Computed Join Best Practices
Recommendations for configuring Computed Joins that perform well and produce expected results.
Join Key
- One field per side. Pick a single field on each side. Composite keys aren't supported directly; concatenate the parts on each input as a Computed Field first.
- Types must match exactly. The validator rejects pairs whose data types differ. See Mismatched join field types.
- Null keys are dropped. Rows with a null key on either side are excluded regardless of join type, which differs from standard SQL for Left, Right, and Outer joins. If you need to preserve unmatched null-keyed rows, materialize each side as a Computed Table or Computed File that replaces null keys with a placeholder. See How do null keys behave?.
Prefixes
Always set distinct prefixes for the left and right sides (the form defaults to left and right). Without prefixes, columns with the same name on both sides would collide in the result. Changing a prefix later rewrites every matching column reference in the Select Expression automatically.
Select Expression
Project only the columns you actually need. The Select Expression auto-fills with every top-level field from both sides; for wide containers, this can produce a result with hundreds of columns. Trim the Select Expression to the columns you'll use downstream.
The validator rejects DISTINCT in any form: the bare keyword, DISTINCT(col), COUNT(DISTINCT col), SUM(DISTINCT col), APPROX_COUNT_DISTINCT(col), and multi-column variants. To deduplicate results, replace DISTINCT col with explode(collect_set(col)). Add a GROUP BY only if the Select Expression also returns non-aggregated columns alongside the deduplicated one. See FAQ · Why isn't DISTINCT allowed in the Select Expression? for context.
Narrow Each Side Before Joining
The join's Filter Clause runs after both sides are loaded and joined. To narrow what each side loads, materialize a filtered Computed Table or Computed File and use it as the input. This is especially valuable for:
- Cross-datastore joins, where each side comes from a different datastore.
- Large containers, where loading the full container would exceed the deployment's capacity.
Cross-Datastore Joins
The left and right containers can live in different datastores. The result lives in the left container's datastore, and you need at least Viewer permission on the right datastore to create the join.
When working across datastores, identify the slower-loading side (larger container or higher-latency datastore) and apply the most aggressive pre-filter there by materializing it as a Computed Table or Computed File first. See How Computed Join Works · Cross-Datastore Joins for the execution model.
Container Capacity
Qualytics loads each side of the join in a single pass before applying the join. Very large or very wide containers can exceed the deployment's capacity. If you see a deployment is not large enough message, narrow each side by materializing a filtered Computed Table or Computed File, reduce the columns in the Select Expression, or request more capacity from your administrator. See Input container too large for one load pass for the full troubleshooting entry.
Chaining Joins
A single Computed Join always takes exactly two inputs. To combine three or more sources, express the first join inside a Computed Table whose SQL contains the join logic, then use that Computed Table as one side of the next Computed Join.

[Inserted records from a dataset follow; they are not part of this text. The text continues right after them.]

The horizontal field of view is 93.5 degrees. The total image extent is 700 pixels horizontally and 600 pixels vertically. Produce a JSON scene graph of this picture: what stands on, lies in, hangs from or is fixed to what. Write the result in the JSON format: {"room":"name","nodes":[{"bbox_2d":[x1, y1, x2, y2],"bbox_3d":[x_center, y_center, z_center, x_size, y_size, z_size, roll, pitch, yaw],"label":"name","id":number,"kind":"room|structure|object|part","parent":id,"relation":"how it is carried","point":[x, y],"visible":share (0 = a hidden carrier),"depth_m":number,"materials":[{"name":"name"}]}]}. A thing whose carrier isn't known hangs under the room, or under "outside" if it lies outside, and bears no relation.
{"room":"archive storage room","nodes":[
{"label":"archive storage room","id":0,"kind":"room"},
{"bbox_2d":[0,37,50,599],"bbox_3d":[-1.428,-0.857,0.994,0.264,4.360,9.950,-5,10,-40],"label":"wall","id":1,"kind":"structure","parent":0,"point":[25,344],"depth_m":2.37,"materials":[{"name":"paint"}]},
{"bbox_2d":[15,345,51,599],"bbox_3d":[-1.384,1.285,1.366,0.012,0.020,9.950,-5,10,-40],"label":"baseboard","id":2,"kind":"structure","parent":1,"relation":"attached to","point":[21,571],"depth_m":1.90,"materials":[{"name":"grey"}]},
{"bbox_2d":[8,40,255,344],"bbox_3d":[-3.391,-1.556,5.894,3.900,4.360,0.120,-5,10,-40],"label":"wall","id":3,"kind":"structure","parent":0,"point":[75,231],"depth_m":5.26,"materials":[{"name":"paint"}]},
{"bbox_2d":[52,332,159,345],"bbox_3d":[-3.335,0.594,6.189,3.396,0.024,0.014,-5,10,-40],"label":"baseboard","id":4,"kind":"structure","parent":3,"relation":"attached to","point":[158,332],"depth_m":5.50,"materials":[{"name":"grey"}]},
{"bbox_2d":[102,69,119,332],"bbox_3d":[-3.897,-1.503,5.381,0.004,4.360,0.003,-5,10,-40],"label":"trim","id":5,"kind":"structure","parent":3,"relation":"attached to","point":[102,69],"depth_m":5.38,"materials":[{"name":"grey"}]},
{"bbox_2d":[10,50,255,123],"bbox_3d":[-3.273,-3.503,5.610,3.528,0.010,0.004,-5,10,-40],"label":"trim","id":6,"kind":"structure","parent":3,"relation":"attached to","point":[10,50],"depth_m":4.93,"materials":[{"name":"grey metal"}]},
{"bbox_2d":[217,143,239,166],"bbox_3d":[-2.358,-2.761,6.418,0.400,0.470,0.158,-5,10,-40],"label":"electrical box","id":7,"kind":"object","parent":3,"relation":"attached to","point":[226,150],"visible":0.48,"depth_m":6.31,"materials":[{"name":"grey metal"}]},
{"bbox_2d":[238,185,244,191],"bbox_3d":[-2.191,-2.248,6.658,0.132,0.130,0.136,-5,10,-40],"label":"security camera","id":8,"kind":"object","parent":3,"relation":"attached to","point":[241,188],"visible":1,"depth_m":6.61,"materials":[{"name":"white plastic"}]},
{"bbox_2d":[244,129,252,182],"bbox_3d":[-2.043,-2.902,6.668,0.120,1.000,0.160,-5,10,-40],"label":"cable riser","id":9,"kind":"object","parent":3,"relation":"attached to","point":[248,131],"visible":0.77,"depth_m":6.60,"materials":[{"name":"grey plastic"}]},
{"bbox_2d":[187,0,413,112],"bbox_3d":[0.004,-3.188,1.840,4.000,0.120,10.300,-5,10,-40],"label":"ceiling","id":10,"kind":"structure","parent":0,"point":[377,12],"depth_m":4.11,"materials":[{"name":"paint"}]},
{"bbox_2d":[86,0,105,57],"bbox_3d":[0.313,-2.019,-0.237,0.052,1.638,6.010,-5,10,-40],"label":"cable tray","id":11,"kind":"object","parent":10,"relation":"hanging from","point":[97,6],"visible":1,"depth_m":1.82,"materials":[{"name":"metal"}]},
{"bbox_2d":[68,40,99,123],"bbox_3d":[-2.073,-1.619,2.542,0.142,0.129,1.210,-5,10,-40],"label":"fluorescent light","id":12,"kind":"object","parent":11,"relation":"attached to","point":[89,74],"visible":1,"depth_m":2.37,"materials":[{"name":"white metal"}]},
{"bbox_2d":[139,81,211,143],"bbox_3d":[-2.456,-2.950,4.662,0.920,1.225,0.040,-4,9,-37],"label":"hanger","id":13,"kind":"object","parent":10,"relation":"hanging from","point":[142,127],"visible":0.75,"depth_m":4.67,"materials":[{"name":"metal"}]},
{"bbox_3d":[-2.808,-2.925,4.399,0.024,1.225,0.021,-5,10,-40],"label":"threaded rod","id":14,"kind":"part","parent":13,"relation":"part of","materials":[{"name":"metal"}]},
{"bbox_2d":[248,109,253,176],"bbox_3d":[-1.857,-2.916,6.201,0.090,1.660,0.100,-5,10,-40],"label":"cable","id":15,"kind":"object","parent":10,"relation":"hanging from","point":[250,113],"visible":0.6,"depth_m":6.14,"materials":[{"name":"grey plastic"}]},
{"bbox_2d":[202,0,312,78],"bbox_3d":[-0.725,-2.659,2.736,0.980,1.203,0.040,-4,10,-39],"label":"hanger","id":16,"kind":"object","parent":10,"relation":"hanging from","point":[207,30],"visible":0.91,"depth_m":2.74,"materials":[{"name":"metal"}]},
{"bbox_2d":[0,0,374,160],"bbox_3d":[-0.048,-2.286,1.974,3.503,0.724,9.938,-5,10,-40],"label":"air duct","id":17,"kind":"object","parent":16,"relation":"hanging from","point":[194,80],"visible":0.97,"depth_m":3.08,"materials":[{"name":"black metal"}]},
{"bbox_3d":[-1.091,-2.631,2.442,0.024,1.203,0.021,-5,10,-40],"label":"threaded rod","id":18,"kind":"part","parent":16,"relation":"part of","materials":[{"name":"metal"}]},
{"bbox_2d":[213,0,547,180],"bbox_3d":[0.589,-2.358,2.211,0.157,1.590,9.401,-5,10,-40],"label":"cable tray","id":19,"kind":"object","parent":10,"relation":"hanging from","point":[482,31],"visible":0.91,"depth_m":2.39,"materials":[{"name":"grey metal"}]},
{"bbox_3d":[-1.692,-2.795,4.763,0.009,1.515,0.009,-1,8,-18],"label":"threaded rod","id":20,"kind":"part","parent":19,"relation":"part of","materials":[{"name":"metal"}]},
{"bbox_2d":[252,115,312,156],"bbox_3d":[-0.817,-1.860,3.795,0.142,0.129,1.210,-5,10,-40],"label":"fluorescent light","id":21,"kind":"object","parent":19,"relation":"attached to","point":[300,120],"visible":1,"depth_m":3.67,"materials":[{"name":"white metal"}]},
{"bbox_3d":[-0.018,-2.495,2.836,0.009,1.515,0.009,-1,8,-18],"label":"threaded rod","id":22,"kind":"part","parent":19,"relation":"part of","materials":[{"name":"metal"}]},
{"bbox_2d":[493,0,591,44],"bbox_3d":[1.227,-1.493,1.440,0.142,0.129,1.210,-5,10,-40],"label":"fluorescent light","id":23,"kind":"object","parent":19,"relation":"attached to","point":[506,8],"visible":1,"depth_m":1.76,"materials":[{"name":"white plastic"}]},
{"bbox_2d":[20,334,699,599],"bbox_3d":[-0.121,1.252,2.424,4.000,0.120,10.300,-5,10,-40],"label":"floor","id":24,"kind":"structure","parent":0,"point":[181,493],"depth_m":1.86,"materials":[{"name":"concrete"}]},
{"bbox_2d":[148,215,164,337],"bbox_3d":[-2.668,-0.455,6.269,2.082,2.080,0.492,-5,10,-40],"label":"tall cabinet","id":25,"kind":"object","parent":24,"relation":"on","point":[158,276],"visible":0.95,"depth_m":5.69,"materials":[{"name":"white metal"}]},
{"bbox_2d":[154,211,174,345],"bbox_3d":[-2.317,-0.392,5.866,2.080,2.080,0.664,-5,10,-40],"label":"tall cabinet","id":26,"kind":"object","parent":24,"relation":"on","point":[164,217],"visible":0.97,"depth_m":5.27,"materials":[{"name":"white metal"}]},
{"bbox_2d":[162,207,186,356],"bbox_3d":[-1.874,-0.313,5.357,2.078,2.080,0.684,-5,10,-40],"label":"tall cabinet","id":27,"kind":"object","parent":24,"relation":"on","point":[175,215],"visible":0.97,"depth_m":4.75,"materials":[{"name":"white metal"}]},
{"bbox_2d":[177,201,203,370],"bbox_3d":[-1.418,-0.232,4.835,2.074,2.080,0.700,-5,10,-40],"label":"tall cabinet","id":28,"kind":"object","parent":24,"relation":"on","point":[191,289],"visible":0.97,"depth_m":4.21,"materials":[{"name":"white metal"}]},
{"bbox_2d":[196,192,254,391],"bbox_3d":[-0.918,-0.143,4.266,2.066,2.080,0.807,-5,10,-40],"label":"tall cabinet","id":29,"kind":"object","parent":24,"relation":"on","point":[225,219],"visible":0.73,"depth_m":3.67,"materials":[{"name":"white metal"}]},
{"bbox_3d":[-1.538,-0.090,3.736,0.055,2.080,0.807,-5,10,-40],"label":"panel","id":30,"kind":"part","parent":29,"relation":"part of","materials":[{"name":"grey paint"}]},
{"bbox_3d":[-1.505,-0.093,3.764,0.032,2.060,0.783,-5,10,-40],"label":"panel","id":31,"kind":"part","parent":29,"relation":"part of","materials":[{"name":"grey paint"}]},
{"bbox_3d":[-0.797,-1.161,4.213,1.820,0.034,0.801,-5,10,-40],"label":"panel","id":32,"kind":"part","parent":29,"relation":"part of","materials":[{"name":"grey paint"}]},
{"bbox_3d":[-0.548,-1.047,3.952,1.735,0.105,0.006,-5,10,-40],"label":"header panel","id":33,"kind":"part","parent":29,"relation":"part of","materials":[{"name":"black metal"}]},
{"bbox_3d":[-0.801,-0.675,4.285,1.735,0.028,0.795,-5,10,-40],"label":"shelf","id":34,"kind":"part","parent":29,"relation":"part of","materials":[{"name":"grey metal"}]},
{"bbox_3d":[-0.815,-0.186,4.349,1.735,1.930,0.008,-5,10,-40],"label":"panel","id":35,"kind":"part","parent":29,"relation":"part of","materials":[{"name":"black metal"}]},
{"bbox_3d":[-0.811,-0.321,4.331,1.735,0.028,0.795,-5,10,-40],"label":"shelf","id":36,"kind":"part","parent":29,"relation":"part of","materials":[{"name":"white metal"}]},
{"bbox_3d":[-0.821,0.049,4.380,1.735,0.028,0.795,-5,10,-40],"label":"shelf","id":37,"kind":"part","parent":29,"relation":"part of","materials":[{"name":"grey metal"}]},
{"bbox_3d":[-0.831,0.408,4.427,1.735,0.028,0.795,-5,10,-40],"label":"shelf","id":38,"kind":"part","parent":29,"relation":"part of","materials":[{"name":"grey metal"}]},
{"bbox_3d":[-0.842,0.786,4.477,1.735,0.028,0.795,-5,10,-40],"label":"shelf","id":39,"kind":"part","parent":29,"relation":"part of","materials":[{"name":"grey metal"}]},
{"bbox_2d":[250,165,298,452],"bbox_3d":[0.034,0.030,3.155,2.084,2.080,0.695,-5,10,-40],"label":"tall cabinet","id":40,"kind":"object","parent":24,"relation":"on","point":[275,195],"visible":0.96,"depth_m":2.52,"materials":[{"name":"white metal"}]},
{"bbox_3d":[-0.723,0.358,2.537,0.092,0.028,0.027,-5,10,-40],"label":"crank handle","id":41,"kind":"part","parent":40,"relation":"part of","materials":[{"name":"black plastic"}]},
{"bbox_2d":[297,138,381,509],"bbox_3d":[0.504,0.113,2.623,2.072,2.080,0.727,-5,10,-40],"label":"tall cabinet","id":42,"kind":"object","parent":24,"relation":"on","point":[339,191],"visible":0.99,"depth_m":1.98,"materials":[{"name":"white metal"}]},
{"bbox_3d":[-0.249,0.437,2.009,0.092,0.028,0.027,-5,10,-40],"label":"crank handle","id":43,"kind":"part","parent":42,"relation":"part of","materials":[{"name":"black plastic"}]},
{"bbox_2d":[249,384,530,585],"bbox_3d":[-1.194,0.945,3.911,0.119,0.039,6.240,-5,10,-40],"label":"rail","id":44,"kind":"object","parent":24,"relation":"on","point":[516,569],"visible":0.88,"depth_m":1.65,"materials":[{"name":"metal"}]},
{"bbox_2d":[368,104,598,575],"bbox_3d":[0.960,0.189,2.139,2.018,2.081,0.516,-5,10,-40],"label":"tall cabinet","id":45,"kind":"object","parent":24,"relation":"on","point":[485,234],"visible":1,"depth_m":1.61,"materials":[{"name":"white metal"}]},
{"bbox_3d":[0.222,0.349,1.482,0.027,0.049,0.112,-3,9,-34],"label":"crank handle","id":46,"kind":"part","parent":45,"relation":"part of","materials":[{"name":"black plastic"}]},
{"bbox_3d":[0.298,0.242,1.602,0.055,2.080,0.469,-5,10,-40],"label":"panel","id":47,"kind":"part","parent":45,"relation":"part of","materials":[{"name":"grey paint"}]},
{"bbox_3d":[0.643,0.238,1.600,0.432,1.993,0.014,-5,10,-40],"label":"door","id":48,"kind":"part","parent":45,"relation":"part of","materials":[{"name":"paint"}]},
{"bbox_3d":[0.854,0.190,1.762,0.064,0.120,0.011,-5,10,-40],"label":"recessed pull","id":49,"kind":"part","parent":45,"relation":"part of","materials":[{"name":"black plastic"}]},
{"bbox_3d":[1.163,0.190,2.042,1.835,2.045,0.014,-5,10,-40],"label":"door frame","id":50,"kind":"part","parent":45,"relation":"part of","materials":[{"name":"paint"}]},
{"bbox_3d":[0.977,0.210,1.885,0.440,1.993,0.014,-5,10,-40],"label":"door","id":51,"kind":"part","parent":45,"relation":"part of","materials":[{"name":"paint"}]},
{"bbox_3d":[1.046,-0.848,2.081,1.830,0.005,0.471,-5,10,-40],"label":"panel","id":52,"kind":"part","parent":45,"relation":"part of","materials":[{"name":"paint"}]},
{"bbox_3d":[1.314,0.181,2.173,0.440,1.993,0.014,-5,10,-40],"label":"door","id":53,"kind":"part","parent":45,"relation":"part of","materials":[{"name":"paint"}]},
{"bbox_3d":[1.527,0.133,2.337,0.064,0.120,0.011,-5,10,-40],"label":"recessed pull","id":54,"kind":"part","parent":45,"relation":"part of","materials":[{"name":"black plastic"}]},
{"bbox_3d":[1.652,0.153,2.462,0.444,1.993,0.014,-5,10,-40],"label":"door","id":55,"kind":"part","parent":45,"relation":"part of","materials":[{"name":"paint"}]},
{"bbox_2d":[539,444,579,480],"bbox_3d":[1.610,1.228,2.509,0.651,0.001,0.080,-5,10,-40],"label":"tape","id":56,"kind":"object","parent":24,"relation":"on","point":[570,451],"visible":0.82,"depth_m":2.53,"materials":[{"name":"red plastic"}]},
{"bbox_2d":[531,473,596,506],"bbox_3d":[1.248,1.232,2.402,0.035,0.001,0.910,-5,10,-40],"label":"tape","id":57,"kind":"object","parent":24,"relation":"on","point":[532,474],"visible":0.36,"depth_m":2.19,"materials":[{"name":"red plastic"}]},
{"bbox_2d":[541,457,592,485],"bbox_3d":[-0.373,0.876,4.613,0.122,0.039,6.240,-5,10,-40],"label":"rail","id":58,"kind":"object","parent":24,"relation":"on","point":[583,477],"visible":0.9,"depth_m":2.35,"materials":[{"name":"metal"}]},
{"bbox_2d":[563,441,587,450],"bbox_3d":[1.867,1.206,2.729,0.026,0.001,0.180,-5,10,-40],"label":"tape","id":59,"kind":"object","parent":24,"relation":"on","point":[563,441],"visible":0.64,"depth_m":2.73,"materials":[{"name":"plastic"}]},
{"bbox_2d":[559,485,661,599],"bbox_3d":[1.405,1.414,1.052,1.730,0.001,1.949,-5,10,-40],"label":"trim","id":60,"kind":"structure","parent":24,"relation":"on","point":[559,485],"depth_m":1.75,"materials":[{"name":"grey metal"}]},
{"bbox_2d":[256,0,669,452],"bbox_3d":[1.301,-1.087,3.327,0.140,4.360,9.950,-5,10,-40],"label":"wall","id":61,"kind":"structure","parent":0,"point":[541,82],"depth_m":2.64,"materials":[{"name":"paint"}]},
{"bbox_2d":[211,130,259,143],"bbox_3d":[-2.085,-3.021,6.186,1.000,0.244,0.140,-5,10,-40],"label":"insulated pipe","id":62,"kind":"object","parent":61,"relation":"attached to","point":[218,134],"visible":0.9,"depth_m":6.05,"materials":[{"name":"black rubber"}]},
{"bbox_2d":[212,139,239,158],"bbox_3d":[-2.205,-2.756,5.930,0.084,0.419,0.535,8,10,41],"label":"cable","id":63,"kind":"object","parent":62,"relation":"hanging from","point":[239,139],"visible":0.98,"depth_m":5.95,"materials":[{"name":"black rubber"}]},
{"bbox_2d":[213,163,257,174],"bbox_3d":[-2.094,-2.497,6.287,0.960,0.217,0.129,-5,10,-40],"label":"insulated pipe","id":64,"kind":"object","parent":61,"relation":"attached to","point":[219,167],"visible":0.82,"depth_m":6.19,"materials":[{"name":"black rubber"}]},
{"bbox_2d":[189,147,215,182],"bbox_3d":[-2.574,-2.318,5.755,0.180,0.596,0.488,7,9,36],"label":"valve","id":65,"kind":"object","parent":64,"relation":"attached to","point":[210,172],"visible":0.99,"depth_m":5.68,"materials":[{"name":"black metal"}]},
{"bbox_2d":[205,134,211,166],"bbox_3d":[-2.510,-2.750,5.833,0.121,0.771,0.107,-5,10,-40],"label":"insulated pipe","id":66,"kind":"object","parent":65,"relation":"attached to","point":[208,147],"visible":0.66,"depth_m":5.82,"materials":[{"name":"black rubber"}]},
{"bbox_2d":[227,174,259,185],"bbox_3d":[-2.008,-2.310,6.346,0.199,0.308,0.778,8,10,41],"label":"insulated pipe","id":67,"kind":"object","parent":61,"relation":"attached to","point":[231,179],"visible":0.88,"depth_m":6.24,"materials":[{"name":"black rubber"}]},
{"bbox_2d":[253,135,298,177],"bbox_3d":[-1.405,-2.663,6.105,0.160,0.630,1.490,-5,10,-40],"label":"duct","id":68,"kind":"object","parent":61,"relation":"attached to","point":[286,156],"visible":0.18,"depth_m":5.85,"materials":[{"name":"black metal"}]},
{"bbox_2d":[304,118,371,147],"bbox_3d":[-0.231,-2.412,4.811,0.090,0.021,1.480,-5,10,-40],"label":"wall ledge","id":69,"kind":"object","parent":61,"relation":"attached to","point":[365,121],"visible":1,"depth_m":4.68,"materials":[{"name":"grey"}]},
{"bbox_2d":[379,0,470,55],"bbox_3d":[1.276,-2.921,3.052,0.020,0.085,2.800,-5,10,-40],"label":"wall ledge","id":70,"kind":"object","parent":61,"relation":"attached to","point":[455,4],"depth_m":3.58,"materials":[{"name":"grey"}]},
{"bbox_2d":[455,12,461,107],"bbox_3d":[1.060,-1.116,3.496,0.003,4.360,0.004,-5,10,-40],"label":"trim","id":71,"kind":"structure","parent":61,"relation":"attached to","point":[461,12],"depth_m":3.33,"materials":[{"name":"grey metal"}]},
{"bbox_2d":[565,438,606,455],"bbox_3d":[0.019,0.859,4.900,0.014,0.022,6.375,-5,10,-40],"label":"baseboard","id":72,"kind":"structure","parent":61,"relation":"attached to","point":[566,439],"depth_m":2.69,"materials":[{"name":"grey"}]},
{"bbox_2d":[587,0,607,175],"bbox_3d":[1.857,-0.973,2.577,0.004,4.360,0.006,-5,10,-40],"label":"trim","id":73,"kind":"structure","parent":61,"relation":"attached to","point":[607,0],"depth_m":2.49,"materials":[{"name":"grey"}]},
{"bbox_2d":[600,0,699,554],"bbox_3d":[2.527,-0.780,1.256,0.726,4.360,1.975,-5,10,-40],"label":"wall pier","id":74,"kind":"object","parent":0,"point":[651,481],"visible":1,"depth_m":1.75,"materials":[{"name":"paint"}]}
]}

See Supported Inputs · Working with Derived Datasets for the worked example.
When to Reach for a Computed Join
- Computed Field on the source container is cheaper than a Computed Join when the transformation is single-input (cast a column, derive a value).
- Computed Table fits when the transformation is single-source SQL that benefits from being a persistent definition.
- Computed Join is the right choice when the join itself is the transformation you want to govern, profile, and run quality checks against.
Naming and Ownership
- Use a name that describes the joined output, not the source containers (for example,
active_customers_with_recent_orders). - Fill in the Description so quality-check authors and downstream consumers have context for the joined container.
- Set an explicit Owner. Authors create joins they own automatically; Editors can reassign ownership to any user.
- Apply Tags so the join surfaces in tag-scoped searches alongside related containers.